The Sunken Factory???


The first thing Kara notices when she wakes is the taste of blood in her mouth. She rolls her feet off the edge of her bed, grabbing the glass of water by its side. Her senses are numb, but she knows she swishes its contents well before swallowing.

The taste persists. Not even an early swig of whiskey, which she can barely note the flavor of, rids it.

Oh well.

Time to get up.

Exiting her room, she hears the murmur of life around the factory, a diversity in tongues spoken. Sees the bright morning that has sprung outside. The old glass seems particularly warped today, obscuring all but the red earthy tones—

The check-ins she performs with other Horsemen once a month are on a schedule kept only to herself. A meticulous Outlook calendar running on Kara OS. She stops in to ask them their take on the state of things, to share what she's been working on and ask them of theirs, if she hasn't seen them recently. Their paths did not actively cross as much as she would like, some months, making check-ins like these all the more valuable.

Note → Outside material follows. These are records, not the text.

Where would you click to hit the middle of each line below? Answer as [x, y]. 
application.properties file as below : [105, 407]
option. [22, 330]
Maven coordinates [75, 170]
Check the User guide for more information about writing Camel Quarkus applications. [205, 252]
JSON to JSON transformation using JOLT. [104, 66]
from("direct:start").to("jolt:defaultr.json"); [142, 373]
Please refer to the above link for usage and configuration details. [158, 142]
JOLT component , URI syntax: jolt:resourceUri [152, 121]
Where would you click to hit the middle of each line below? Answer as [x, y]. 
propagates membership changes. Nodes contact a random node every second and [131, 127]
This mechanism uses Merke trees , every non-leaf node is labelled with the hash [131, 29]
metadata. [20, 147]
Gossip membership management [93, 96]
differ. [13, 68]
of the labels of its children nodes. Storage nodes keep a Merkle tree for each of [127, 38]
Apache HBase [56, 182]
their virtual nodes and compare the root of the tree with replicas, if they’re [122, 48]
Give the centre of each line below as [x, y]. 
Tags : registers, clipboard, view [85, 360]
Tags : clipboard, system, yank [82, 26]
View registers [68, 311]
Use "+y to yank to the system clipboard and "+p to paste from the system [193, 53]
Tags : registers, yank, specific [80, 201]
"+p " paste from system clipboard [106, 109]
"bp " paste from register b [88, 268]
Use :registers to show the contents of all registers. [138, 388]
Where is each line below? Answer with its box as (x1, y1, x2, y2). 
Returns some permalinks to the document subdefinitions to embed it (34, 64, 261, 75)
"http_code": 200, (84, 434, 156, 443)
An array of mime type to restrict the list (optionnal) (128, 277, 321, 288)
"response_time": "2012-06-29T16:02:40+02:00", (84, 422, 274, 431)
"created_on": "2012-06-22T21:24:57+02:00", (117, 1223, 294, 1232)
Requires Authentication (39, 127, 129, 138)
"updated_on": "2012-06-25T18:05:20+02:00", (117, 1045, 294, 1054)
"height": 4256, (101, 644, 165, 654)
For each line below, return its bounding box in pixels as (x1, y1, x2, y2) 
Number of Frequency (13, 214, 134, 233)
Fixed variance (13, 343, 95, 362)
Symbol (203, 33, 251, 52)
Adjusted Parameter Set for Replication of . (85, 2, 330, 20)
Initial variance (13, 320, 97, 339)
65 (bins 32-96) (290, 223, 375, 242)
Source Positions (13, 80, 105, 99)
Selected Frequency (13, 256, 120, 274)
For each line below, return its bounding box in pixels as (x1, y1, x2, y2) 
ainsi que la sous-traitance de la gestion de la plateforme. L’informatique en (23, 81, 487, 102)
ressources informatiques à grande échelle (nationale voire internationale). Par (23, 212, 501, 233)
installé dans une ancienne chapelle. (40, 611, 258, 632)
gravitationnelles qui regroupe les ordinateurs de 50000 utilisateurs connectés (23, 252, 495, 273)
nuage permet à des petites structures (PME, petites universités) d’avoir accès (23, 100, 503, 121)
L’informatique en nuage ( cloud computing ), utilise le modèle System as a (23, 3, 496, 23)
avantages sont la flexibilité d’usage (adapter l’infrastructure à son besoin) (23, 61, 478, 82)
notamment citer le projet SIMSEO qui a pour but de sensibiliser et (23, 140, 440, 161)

The sky has turned gray and bruised with even darker clouds that promise rain. It could already be, but she can't hear it. At the top of the flight of stairs, she turns and looks down the hall of the skyway. A body lies there, face down, the red-blonde mop of his hair unshining in the dim light. The pool of blood around him is dark and long-dried, and the room promises nothing but regret, loathing, and questions whose nature mean they can only go unanswered.

She steps forward out of the flaps of the tent, eyes on the body.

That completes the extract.